Moving abroad wasn't on the Howth man's agenda but it happened organically.

“I guess I’ve done things in reverse,” he says. “Usually the kids emigrate when they grow up; in our case, my wife and I did it in our fifties. Leaving our son Colin in Ireland, we brought the dog with us.”

‘What if?’

Many of Kiernan’s classmates in the 1980s had had to emigrate and he always wondered “what if?”.

"I had developed good relations with [the bank's] head office in Utrecht and several Dutch colleagues suggested making the move to Holland. And so I found myself in Utrecht in January 2016."

Now head of corporate banking services with responsibility for how to service their Dutch corporate clients and food and agri customers worldwide, Kiernan says it’s “a challenging role with a global dimension. A single day can see me prioritising changes to banking systems for New York, and Latin America, advising our Asian offices on how to implement more global ways of working and ensuring our award-winning trade commodity finance service can remain so successful.”

Kiernan suggests that the necessary simplification of the businesses in Ireland indirectly led to his moving to the Netherlands.

“Increasing regulation, more onerous capital requirements and prolonged low interest rates provide huge challenges for all banks and we must constantly review the value of all our activities. It’s adapt or die.

“While there will always be a need for financial services, there might not be a need for banks.”

Encouraged by their success in Ireland, Rabobank is using more and more disciplines such as Lean, formal productivity analysis and service management techniques in Utrecht to ensure it is fit for the future.

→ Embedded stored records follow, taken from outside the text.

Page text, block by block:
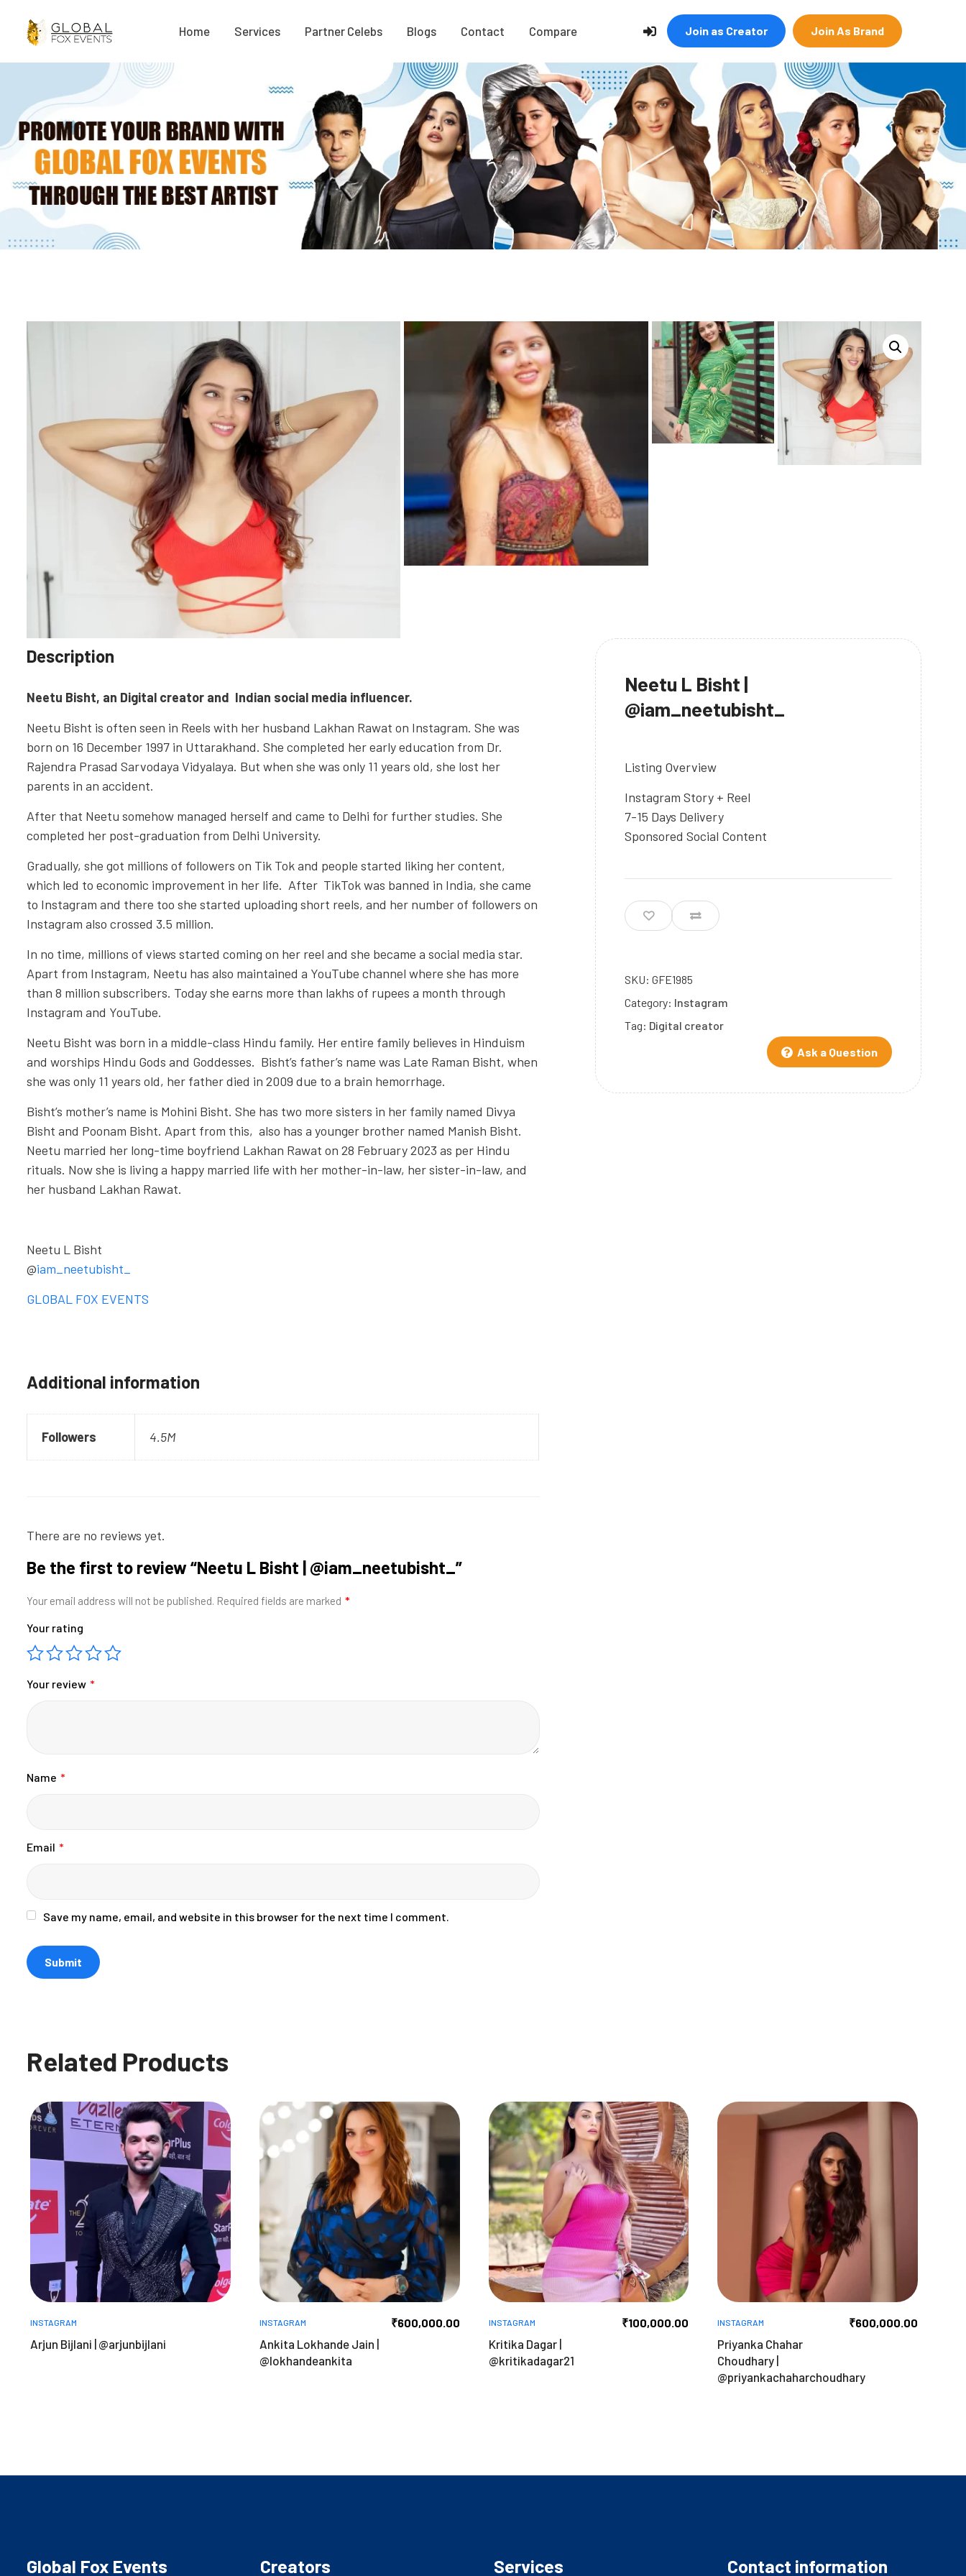
Home Services Partner Celebs Blogs Contact Compare Join as Creator Join As Brand
Neetu L Bisht |
@iam_neetubisht_
Listing Overview
Instagram Story + Reel
7-15 Days Delivery
Sponsored Social Content
Ask a Question
SKU: GFE1985
Category: Instagram
Tag: Digital creator
Description
Neetu Bisht, an Digital creator and Indian social media influencer.
Neetu Bisht is often seen in Reels with her husband Lakhan Rawat on Instagram. She was
born on 16 December 1997 in Uttarakhand. She completed her early education from Dr.
Rajendra Prasad Sarvodaya Vidyalaya. But when she was only 11 years old, she lost her
parents in an accident.
After that Neetu somehow managed herself and came to Delhi for further studies. She
completed her post-graduation from Delhi University.
Gradually, she got millions of followers on Tik Tok and people started liking her content,
which led to economic improvement in her life. After TikTok was banned in India, she came
to Instagram and there too she started uploading short reels, and her number of followers on
Instagram also crossed 3.5 million.
In no time, millions of views started coming on her reel and she became a social media star.
Apart from Instagram, Neetu has also maintained a YouTube channel where she has more
than 8 million subscribers. Today she earns more than lakhs of rupees a month through
Instagram and YouTube.
Neetu Bisht was born in a middle-class Hindu family. Her entire family believes in Hinduism
and worships Hindu Gods and Goddesses. Bisht’s father’s name was Late Raman Bisht, when
she was only 11 years old, her father died in 2009 due to a brain hemorrhage.
Bisht’s mother’s name is Mohini Bisht. She has two more sisters in her family named Divya
Bisht and Poonam Bisht. Apart from this, also has a younger brother named Manish Bisht.
Neetu married her long-time boyfriend Lakhan Rawat on 28 February 2023 as per Hindu
rituals. Now she is living a happy married life with her mother-in-law, her sister-in-law, and
her husband Lakhan Rawat.
Neetu L Bisht
@iam_neetubisht_
GLOBAL FOX EVENTS
Additional information
Followers 4.5M
There are no reviews yet.
Be the first to review “Neetu L Bisht | @iam_neetubisht_”
Your email address will not be published. Required fields are marked *
Your rating
Your review *
Name *
Email *
Save my name, email, and website in this browser for the next time I comment.
Related Products
INSTAGRAM
Arjun Bijlani | @arjunbijlani
INSTAGRAM ₹600,000.00
Ankita Lokhande Jain |
@lokhandeankita
INSTAGRAM ₹100,000.00
Kritika Dagar |
@kritikadagar21
INSTAGRAM ₹600,000.00
Priyanka Chahar
Choudhary |
@priyankachaharchoudhary
Global Fox Events Creators Services Contact information

It's a much more consensus-based way of making decisions; everyone has an opinion and expects and is expected to give it

“On a personal level, I worry about the uncertainty of Brexit on my daughter Sally and her friends who live and work in the UK. You really have to see the commercial barge traffic on the Rhine canal near where we live and also the endless chains of HGVs on the local motorways to understand the value of a single market. It’s hard to appreciate this when you’re living on a peripheral island.”

For Kiernan, the main difference between business culture in Ireland and the Netherlands is what they call “the polder model”.

“It’s a much more consensus-based way of making decisions; everyone has an opinion and expects and is expected to give it. It’s quite different to the more autonomous culture I was used to.

“Yes, it can slow down decision-making at times, but it encourages openness. The Dutch may have a reputation for being rude but they really aren’t, they’re just being direct. I find the Dutch have tremendous confidence in their own ability. Perhaps it comes from being such a successful and prosperous country over the centuries. In fact, the first options and forward contracts were based on the price of tulips in the early 1600s.”

As a prospective choice for emigration, Kiernan thinks the Netherlands might be too easy to move to.

“Everyone speaks English and it’s so near to Dublin. I’d say try to learn the language. It’s difficult and you don’t have to, but it really establishes rapport. My company were good enough to provide tuition to me and my wife, Jean, including sending me to a convent for a week.”

He takes advantage of being at the centre of Europe and enjoys being able to hop in the car to visit Paris or Heidelberg or even down to Switzerland.

There are other advantages to working in the Netherlands. “Unemployment is low (5.3 per cent) and Amsterdam is the centre for many fintech and consulting firms with English as the established business language.

“There are superb technical and business schools in places like Amsterdam, Delft and Groningen and they provide a good entrée to commercial life here.”

Kiernan and his wife have also joined InterNations, which is mainly a social community for expats and Jean is also a member of International Women’s Contact, an organisation for women who live internationally. Through this, she is working for a charity called “Not For Sale” to help trafficked women.